GIVEN INFORMATION below:

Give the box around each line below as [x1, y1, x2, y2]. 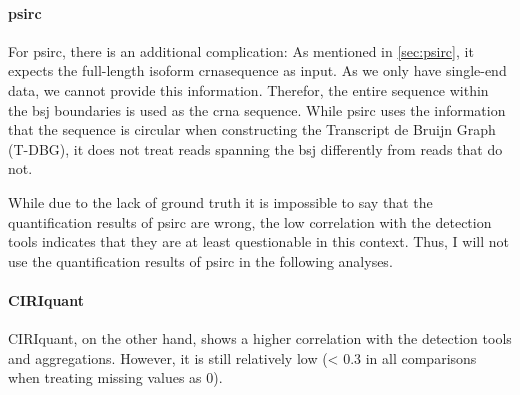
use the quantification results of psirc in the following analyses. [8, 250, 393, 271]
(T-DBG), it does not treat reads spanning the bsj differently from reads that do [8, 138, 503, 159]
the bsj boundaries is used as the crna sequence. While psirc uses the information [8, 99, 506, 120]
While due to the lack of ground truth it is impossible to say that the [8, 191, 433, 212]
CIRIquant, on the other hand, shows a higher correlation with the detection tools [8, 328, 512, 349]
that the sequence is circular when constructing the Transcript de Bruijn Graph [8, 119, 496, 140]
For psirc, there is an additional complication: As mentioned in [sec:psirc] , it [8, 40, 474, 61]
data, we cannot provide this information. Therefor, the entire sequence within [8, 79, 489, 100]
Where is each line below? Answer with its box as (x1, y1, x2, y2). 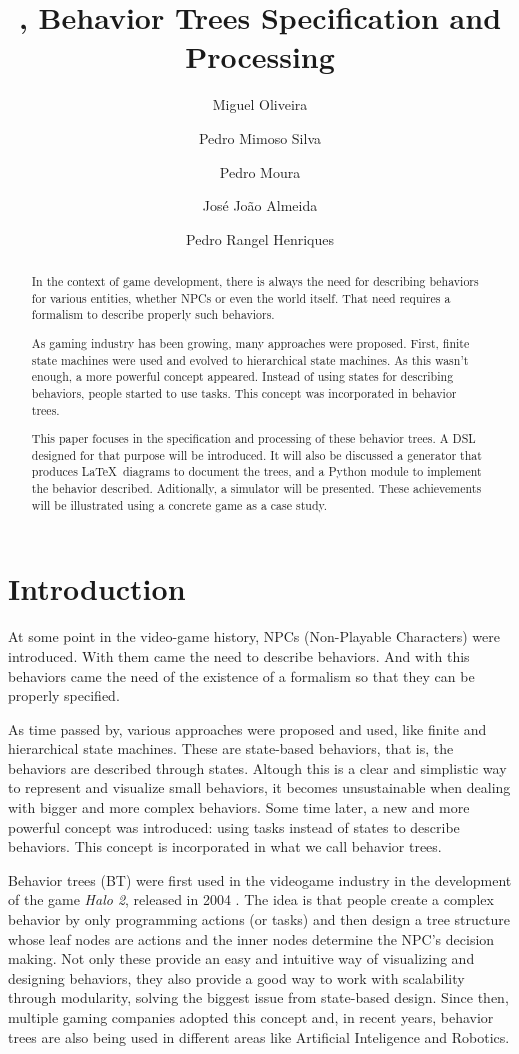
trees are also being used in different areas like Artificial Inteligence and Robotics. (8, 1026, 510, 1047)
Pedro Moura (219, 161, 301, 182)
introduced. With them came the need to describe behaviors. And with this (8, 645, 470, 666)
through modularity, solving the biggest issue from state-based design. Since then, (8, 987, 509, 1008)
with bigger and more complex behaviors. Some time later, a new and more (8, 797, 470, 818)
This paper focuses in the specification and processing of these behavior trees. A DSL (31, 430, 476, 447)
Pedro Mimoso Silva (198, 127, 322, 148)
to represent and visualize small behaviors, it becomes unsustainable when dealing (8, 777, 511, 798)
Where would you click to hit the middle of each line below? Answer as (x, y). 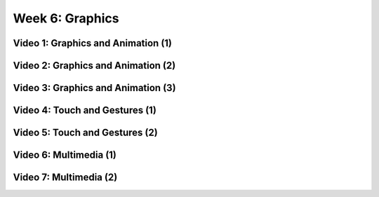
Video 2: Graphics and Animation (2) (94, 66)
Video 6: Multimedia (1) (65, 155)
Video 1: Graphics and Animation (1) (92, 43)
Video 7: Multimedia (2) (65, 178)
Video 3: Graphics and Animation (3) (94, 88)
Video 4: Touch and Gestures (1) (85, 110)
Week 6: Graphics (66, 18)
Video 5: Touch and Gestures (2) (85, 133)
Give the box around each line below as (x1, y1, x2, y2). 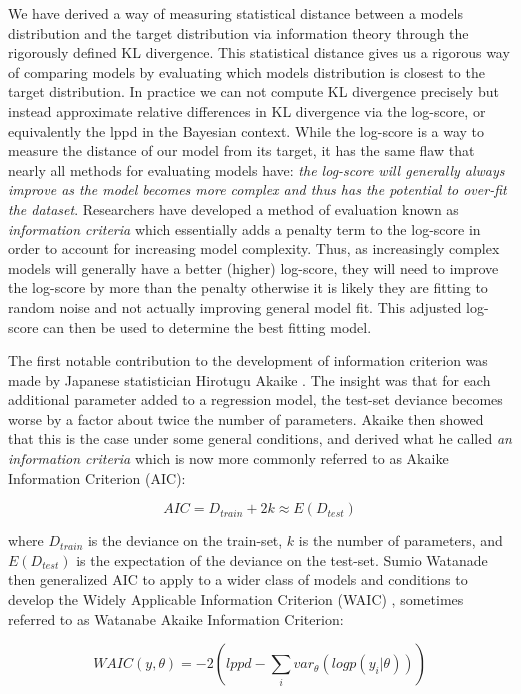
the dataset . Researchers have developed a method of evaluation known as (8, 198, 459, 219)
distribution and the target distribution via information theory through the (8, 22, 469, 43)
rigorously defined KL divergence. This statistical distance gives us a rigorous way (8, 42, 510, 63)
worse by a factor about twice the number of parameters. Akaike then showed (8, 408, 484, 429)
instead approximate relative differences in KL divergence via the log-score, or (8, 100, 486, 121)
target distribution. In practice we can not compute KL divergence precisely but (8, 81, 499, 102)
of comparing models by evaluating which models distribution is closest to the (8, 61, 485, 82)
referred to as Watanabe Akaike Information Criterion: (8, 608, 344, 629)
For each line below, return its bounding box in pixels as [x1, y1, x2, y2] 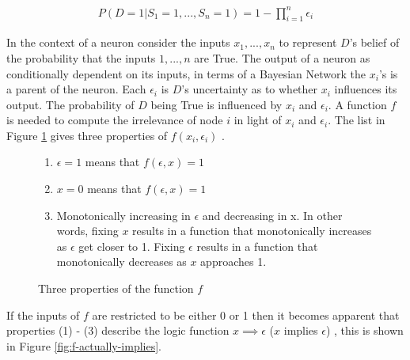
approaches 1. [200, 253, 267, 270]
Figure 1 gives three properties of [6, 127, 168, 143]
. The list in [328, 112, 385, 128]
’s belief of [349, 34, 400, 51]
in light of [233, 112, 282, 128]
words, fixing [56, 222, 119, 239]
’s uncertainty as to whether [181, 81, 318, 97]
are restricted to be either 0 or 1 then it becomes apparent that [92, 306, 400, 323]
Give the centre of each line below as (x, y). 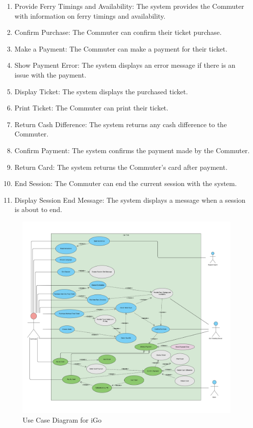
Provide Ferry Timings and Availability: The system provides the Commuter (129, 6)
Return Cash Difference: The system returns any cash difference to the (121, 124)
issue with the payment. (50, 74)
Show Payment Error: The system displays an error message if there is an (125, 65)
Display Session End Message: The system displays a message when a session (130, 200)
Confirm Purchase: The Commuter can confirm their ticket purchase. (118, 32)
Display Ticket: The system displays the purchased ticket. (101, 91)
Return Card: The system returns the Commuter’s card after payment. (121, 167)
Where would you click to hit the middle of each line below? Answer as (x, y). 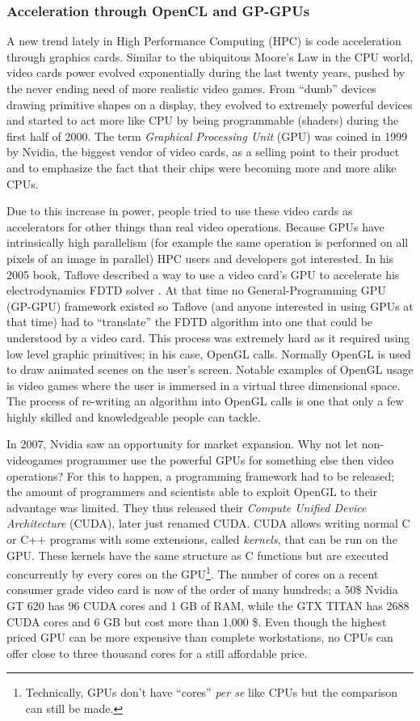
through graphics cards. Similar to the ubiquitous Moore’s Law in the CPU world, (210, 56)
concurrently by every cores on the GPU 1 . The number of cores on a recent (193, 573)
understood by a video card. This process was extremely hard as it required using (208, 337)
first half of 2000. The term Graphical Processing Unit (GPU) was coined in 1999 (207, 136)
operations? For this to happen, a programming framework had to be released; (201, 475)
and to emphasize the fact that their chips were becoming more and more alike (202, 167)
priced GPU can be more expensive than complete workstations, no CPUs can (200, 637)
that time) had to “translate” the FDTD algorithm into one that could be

End of GIVEN INFORMATION.
GIVEN INFORMATION below:

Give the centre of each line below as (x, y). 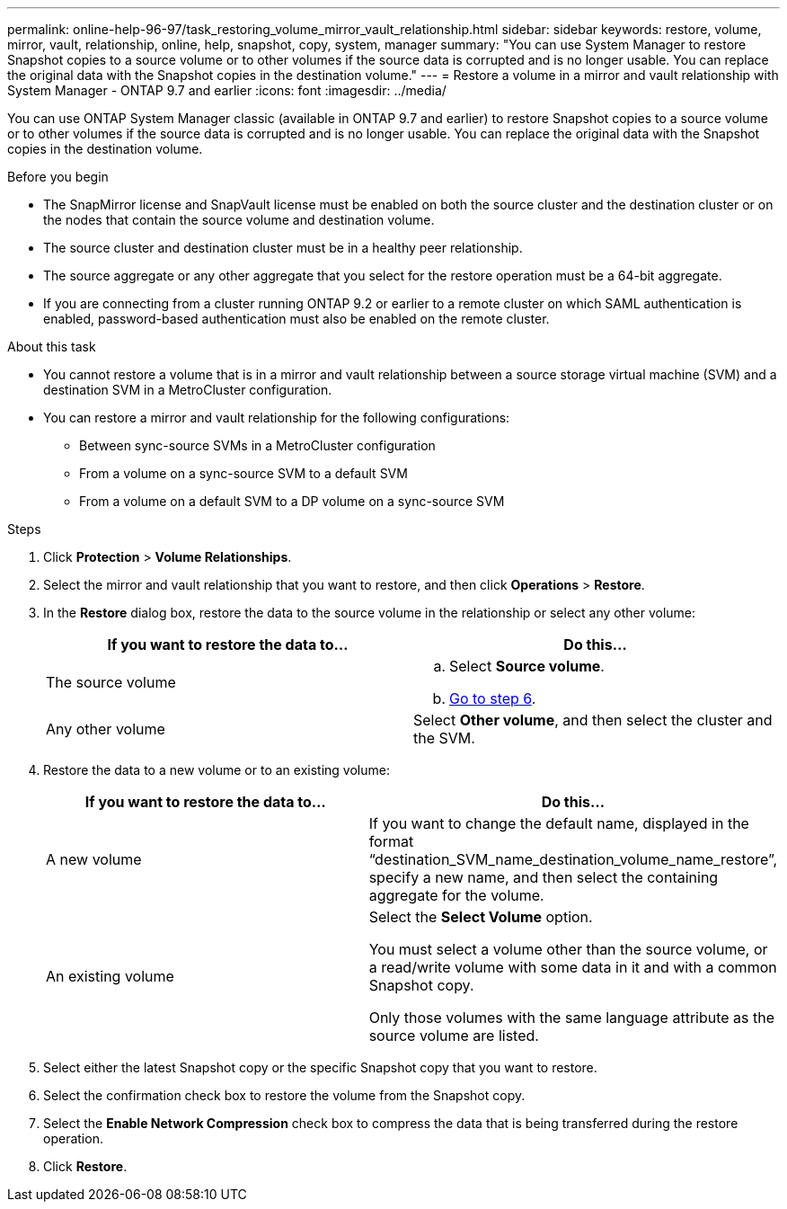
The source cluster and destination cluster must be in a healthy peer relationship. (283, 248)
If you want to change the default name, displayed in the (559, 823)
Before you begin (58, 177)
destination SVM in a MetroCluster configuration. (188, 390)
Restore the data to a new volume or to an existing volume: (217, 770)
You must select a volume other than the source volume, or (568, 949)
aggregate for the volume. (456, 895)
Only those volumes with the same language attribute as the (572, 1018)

End of GIVEN INFORMATION.

PROBLEM REQUIREMENTS:
Wherever a line in the records above includes "becomes", count it, then give the total and nothing besides.

FINISHED TASK:
2